Things are a bit different if you're just buying a personal
workstation. In that case, I'd buy a Mac. :)
All that said, if you are building a compute cluster, if you use a
fairly late model Linux, NetBSD, FreeBSD, etc., you can make it work
well. I'm a NetBSD bigot myself, but that is not for reasons that
would impact computational clusters substantially. You can do fine
with any of them if you're doing what is largely number crunching. The
one to pick is the one that you or your admin staff feel most
comfortable about managing -- and most importantly, automating the
management so you don't ever have to log on to 10 or 50 or even 5
boxes to fix something.
A strong recommendation though that I'll bring up here because it is
vaguely OS related -- do NOT use more threads than processors in your
app if you know what is good for you. Thread context switching is NOT
instant, and you do not want to burn up good computation cycles on
useless thread switching. If you have one processor machines in your
cluster, stick to one computing process/thread on it. If you have dual
processor boxes, one process with two threads or two processes with
one thread make fine sense, but 40 would not be a good use of your
cycles. If you need to talk to 60 TCP sockets to share data between
boxes, use event driven code, not 60 threads, if you want performance.

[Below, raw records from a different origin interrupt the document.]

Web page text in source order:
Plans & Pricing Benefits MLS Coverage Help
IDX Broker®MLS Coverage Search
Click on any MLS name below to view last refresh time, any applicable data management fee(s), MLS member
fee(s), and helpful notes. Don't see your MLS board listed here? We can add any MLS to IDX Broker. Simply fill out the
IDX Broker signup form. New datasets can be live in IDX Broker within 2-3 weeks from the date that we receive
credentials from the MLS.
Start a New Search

A final recommendation about buying stuff.
If you are buying one workstation for yourself, buy a Mac.
If you are buying just a couple of compute servers to run an open
source Unix, buy Dell -- for whatever reason, their prices are now
totally insanely below what I can manage anywhere else in low
quantities -- but be careful about which of the "small business" and
"academic" discounts are lower at the moment. Often the academic price
is insanely high for no obvious reason.
If you are buying 50 and especially 500 machines, either spec and buy
parts and assemble the things, or spec the parts and work with a
reputable white box manufacturer to get them built for you. For large
clusters, you want to get *exactly* what you want. You especially
don't want to find out months down the line that half the machines are
subtly different from the other half. Also, for large clusters, the
maint. contracts you can get with things like Dells are useless
expenses -- just buy spare machines and spare parts, they're cheaper
-- and keep in mind that these days, the biggest single limiting
factor you'll get in the average machine room for a large cluster is
getting enough power in and enough heat out.

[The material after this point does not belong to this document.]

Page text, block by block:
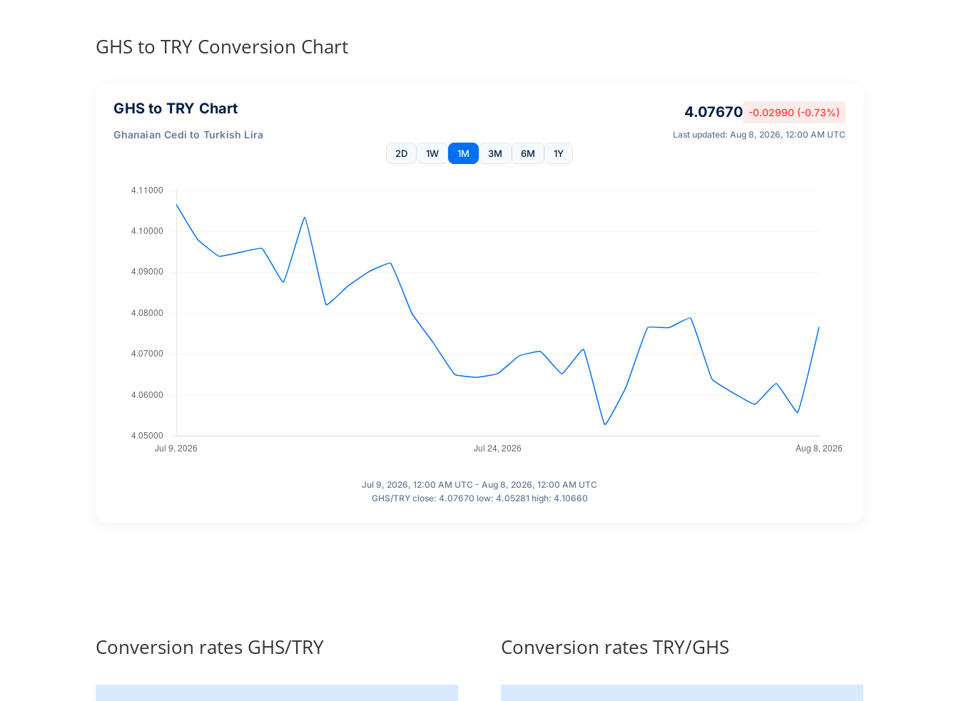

For truly huge clusters, you can start doing truly odd things to get
better price/performance. Google does a couple of rather radical
things -- for example they don't put their machines in real cases (it
would cost more money and would lower the rate at which their racks
can extract heat from the systems, not to mention that it slows down
getting at the machines). You don't have to go that far, but even in
smaller clusters thinking about mechanics can help. Nylon thumb screws
instead of metal screws make getting stuff in and out faster. Velcro
wraps instead of nylon tie wraps can make it far easier to pull things
in and out. Properly planning your cabling (and labeling it!) so you
can be sure that the connectors on the ethernet switch systematically
correspond to the machines in the rack yields surprising benefits. Oh,
and always remember, automate everything in the systems administration
you can possibly automate.